(Collected data)
———
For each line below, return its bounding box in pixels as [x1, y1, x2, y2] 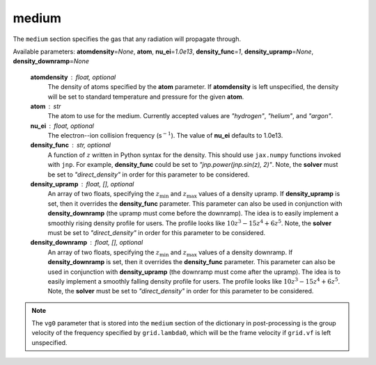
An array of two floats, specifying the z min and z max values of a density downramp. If [47, 248, 293, 258]
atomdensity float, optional [30, 73, 116, 81]
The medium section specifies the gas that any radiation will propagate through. [13, 35, 242, 43]
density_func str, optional [30, 141, 111, 149]
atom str [30, 102, 61, 111]
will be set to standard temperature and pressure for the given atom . [47, 92, 244, 101]
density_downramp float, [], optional [30, 238, 143, 247]
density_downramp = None [13, 57, 90, 65]
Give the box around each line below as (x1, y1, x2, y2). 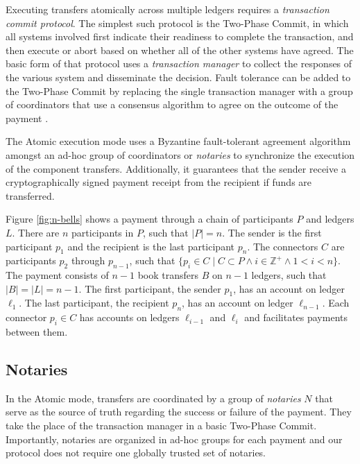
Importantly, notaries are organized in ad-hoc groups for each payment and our (6, 431, 343, 446)
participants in (71, 225, 134, 239)
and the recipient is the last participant (67, 239, 234, 253)
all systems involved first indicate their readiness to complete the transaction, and (6, 29, 354, 44)
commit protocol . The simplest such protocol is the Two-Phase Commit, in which (6, 15, 349, 30)
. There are (12, 225, 60, 239)
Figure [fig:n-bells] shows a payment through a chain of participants (6, 212, 293, 226)
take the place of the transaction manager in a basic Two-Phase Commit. (6, 418, 317, 433)
———
▸ **Your assignment**
A verbatim copy of the records is expected, from their first line through the line with "atom str [30, 102, 61, 111]", inclusive, with the pictures removed.

▸ **Expected output**
For each line below, return its bounding box in pixels as [x1, y1, x2, y2] 
An array of two floats, specifying the z min and z max values of a density downramp. If [47, 248, 293, 258]
atomdensity float, optional [30, 73, 116, 81]
The medium section specifies the gas that any radiation will propagate through. [13, 35, 242, 43]
density_func str, optional [30, 141, 111, 149]
atom str [30, 102, 61, 111]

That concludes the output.